Given records
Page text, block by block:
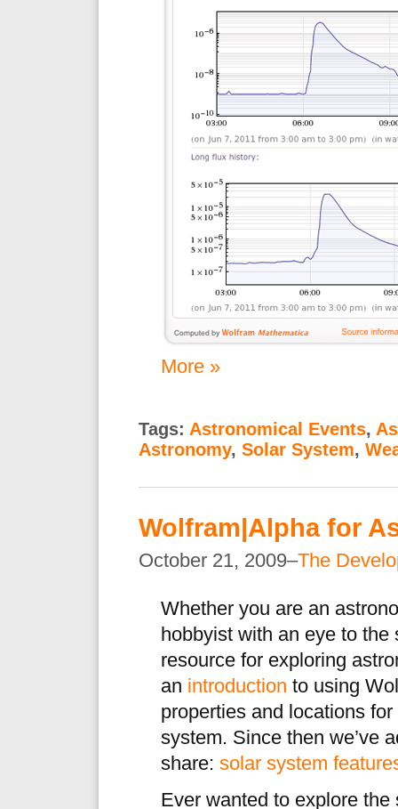
More »
Tags: Astronomical Events,
Astronomy, Solar System,
Wolfram|Alpha for
October 21, 2009–The
Whether you are an
hobbyist with an eye to the
resource for exploring
an introduction to using
properties and locations
system. Since then we’ve
share: solar system
Ever wanted to explore
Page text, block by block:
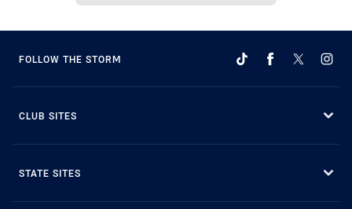
FOLLOW THE STORM
CLUB SITES
STATE SITES
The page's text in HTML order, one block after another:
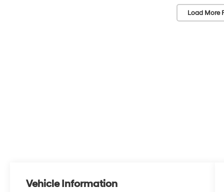
Load More
Vehicle Information
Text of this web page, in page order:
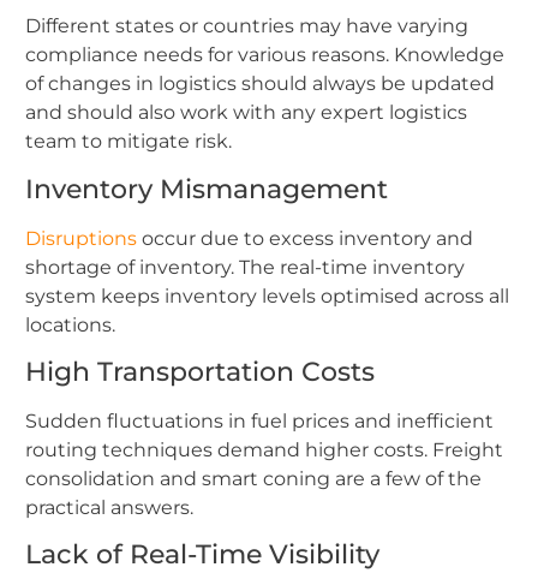
Different states or countries may have varying
compliance needs for various reasons. Knowledge
of changes in logistics should always be updated
and should also work with any expert logistics
team to mitigate risk.
Inventory Mismanagement
Disruptions occur due to excess inventory and
shortage of inventory. The real-time inventory
system keeps inventory levels optimised across all
locations.
High Transportation Costs
Sudden fluctuations in fuel prices and inefficient
routing techniques demand higher costs. Freight
consolidation and smart coning are a few of the
practical answers.
Lack of Real-Time Visibility
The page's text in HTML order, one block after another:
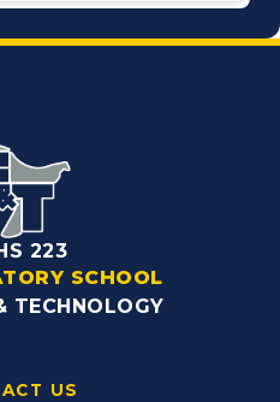
223
SCHOOL
TECHNOLOGY
US
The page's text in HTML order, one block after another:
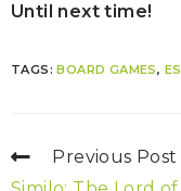
Until next time!
TAGS:BOARD GAMES,
Previous Post
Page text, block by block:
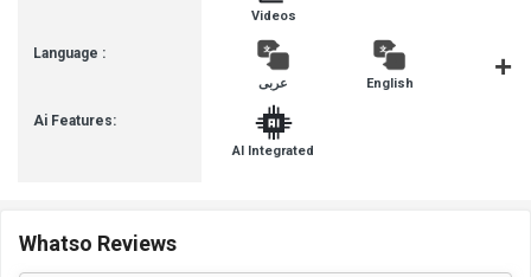
Language :
Ai Features:
Videos
عربى English
AI Integrated
Whatso Reviews
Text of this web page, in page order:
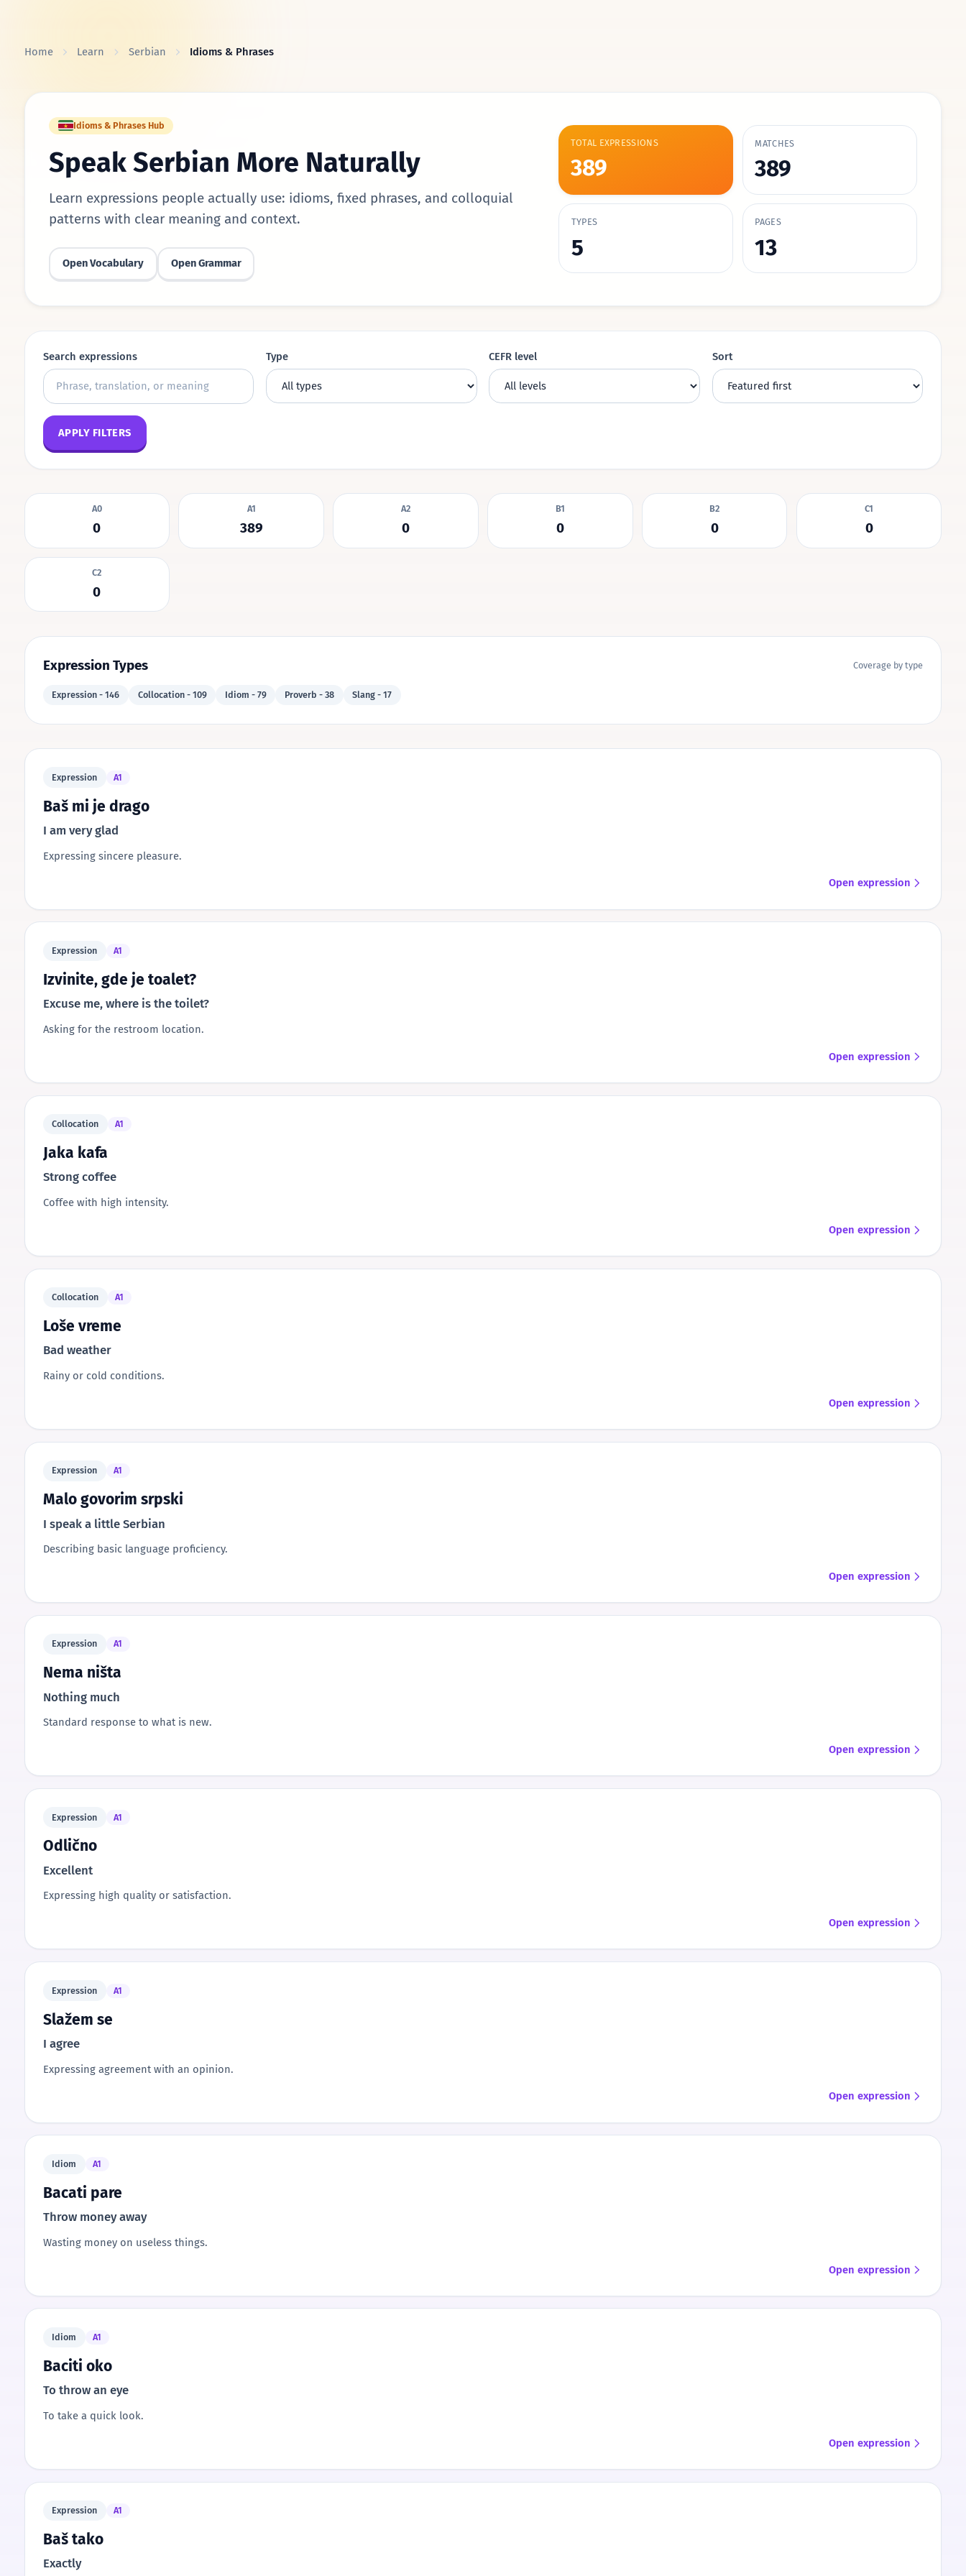
Home Learn Serbian Idioms & Phrases
Idioms & Phrases Hub
Speak Serbian More Naturally
Learn expressions people actually use: idioms, fixed phrases, and colloquial
patterns with clear meaning and context.
Open Vocabulary Open Grammar
TOTAL EXPRESSIONS
389
MATCHES
389
TYPES
5
PAGES
13
Search expressions Type CEFR level Sort
APPLY FILTERS
A0
0
A1
389
A2
0
B1
0
B2
0
C1
0
C2
0
Expression Types Coverage by type
Expression - 146 Collocation - 109 Idiom - 79 Proverb - 38 Slang - 17
Expression A1
Baš mi je drago
I am very glad
Expressing sincere pleasure.
Open expression
Expression A1
Izvinite, gde je toalet?
Excuse me, where is the toilet?
Asking for the restroom location.
Open expression
Collocation A1
Jaka kafa
Strong coffee
Coffee with high intensity.
Open expression
Collocation A1
Loše vreme
Bad weather
Rainy or cold conditions.
Open expression
Expression A1
Malo govorim srpski
I speak a little Serbian
Describing basic language proficiency.
Open expression
Expression A1
Nema ništa
Nothing much
Standard response to what is new.
Open expression
Expression A1
Odlično
Excellent
Expressing high quality or satisfaction.
Open expression
Expression A1
Slažem se
I agree
Expressing agreement with an opinion.
Open expression
Idiom A1
Bacati pare
Throw money away
Wasting money on useless things.
Open expression
Idiom A1
Baciti oko
To throw an eye
To take a quick look.
Open expression
Expression A1
Baš tako
Exactly
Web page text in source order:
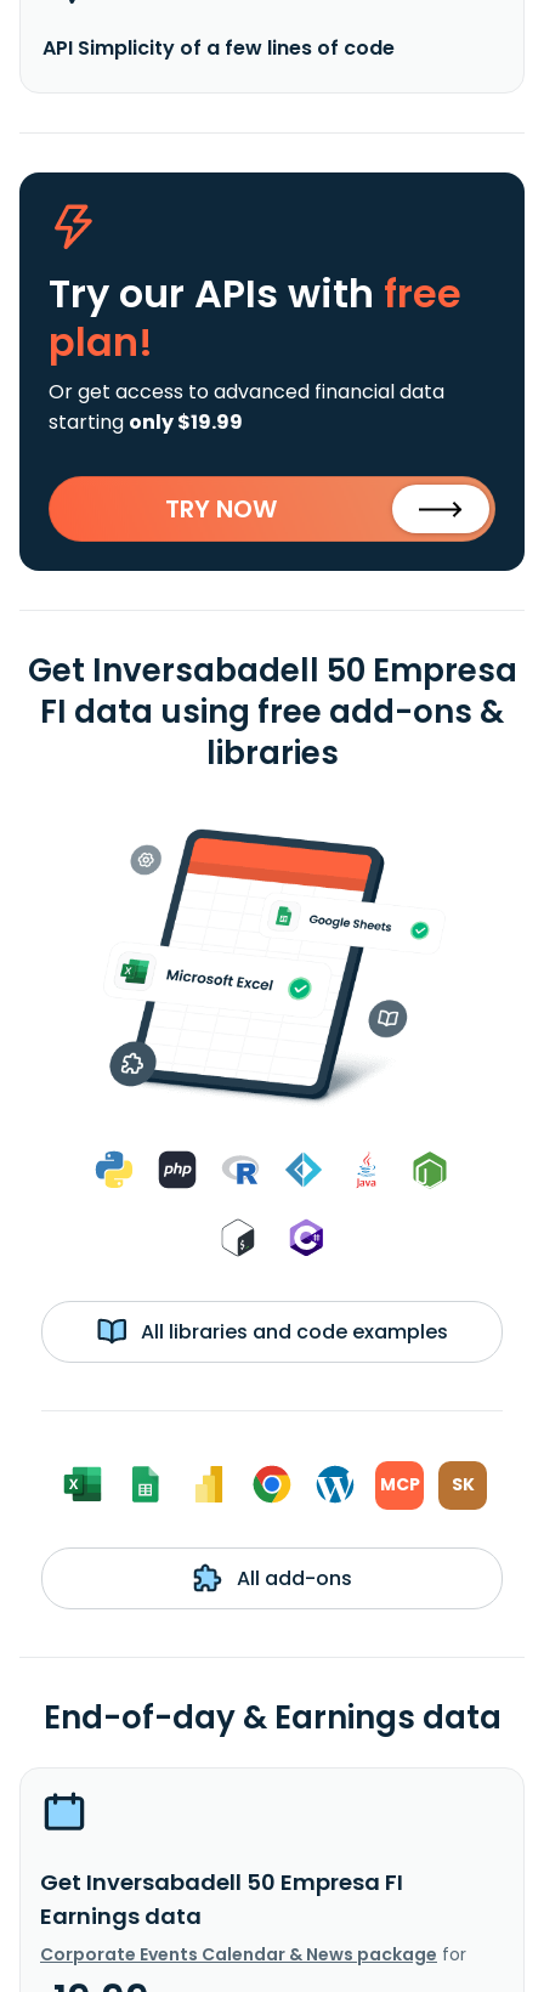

Your task
Scan the lines above for the word "with" and copy every one where it occurs.

Answer
hobbyist with an eye to the
and should also work with any expert logistics
patterns with clear meaning and context.
Coffee with high intensity.
Expressing agreement with an opinion.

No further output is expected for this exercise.